Vêtu d’une tunique de lin blanc et d’une toge de soie pourpre, entouré de tous les étendards des grands du royaume d’Aragon, baigné dans la chaude lumière de la Méditerranée qui éclaire les salles de son château, Pierre, debout devant son trône, appelle aux armes contre l’envahisseur.
— Nous allons de ce pas combattre la croisade qui ravage et détruit le pays toulousain. Sire Raimond m’appelle à son secours : on dévaste sa terre. Or le comte et son fils sont époux de mes sœurs. Nous sommes parents proches et je ne peux admettre qu’ils soient ainsi traités. Marchons donc, messeigneurs, sus aux bandits croisés. Sus aux voleurs de terres ! Les clercs et les Français n’ont qu’un désir en tête : dépouiller jusqu’à l’os le comte, mon beau-frère. Qu’il n’ait rien fait de mal leur importe fort peu. Je vous prie donc, amis, de m’estimer assez pour épouser ma cause et vous vêtir de fer. Dans un mois, si Dieu veut, avec nos compagnies nous franchirons ensemble le col des Pyrénées.
Toulouse, septembre 1213
Au cours des dernières années, les Toulousains ont successivement éprouvé des sentiments divers : l’insouciance, lorsque la machination destinée à nous broyer s’élaborait à Rome et dans nos évêchés ; la stupeur, quand j’ai accepté de m’humilier devant l’Église ; le mépris, lorsque je me suis mêlé aux rangs de la croisade ; la crainte, quand Montfort est venu planter ses tentes devant nos murs ; la fierté, lorsque son armée a plié bagages sous nos assauts ; le dépit, quand il nous a échappé à Castelnaudary ; la rage, enfin, de voir nos contrées dévastées et nos libertés piétinées.
Aujourd’hui, c’est une impatience fébrile qui anime la population pressée d’en finir avec l’envahisseur. Nous savons que, derrière les Pyrénées, une force invincible s’apprête à libérer nos territoires. L’arrogante dureté de l’usurpateur n’est plus qu’une coquille de noix qui va céder sous la pression conjuguée des forces des pays de nostra lengua.
Désormais, peu m’importent les rois de France et d’Angleterre, l’empereur d’Allemagne et le pape. Comment pouvaient-ils croire qu’un pays et son peuple s’offriraient en litière aux ambitions d’un conquérant sans scrupule et aux appétits d’un clergé avide de profits ?
Chaque jour, je calme l’impatience de Toulouse, mais, chaque jour aussi, j’adresse à Pierre des messages le pressant de venir libérer nos contrées occupées et saccagées.
Connaissant ses faiblesses, j’ai demandé à des troubadours, amis du roi d’Aragon et familiers du château Narbonnais, de composer des vers pour piquer l’amour-propre du souverain. De leur musique et de leurs mots, ces poètes savent faire aussi bien une caresse qu’une écorchure. On chante ses vertus, mais on rapporte aussi les sarcasmes des Français le mettant au défi en clamant qu’il n’osera jamais s’attaquer à Montfort. On lui fait savoir que de belles dames commencent à désespérer, que celle à laquelle il pense, Alazaïs, se morfond sans comprendre pourquoi le roi ne vient pas la délivrer des griffes de l’occupant Nos troubadours connaissent à merveille le chemin qui mène au cœur de l’homme.

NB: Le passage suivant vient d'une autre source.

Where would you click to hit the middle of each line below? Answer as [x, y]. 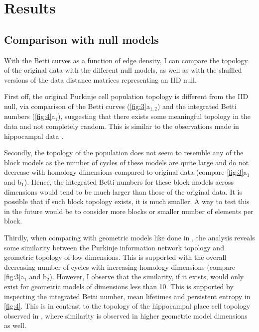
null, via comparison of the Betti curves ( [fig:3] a [77, 106]
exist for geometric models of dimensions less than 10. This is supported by [119, 286]
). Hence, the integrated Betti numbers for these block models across [129, 181]
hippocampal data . [34, 136]
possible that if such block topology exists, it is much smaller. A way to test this [127, 201]
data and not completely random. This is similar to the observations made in [122, 126]
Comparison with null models [81, 39]
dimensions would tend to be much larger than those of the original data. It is [123, 191]

En lisant ces poèmes, Pierre s’enflamme pour Alazaïs. La distance exalte sa passion, et les chansons des poètes l’avisent que les sentiments de la dame pourraient faner avec le temps.
De tous les défis qui lui sont adressés, n’est-ce pas celui-ci qui va mettre Pierre en selle ?
Muret, 11 septembre 1213
La belle et grande armée d’Aragon a franchi la montagne aux derniers jours du mois d’août 1213. Le roi veut engager la bataille avant les intempéries de l’automne.
Dans nos échanges de correspondances secrètes, acheminées par des coursiers rapides et habiles à passer furtivement les lignes adverses, nous avons décidé de provoquer la bataille à Muret La plaine borde une boucle de la Garonne autour de la petite cité tenue par les chevaliers de Montfort L’endroit est judicieusement choisi. Il est possible, en une journée de marche, d’y acheminer les renforts dont la ville regorge. Les capitouls, pour figurer parmi les vainqueurs, ont levé à prix d’or une milice urbaine qui se prépare à piller Muret. Durant des heures, c’est par milliers que les hommes franchissent en rangs serrés les portes méridionales de Toulouse pour marcher en chantant vers le champ de bataille. Ne voulant pas courir le risque d’une nouvelle débandade des soldats attirés par l’odeur des jambons, j’ai chargé Raimond de Ricaud de veiller à la surabondance des provisions. Grâce à sa réputation de glouton, les hommes savent que le ravitaillement sera suffisant et qu’ils ne manqueront de rien.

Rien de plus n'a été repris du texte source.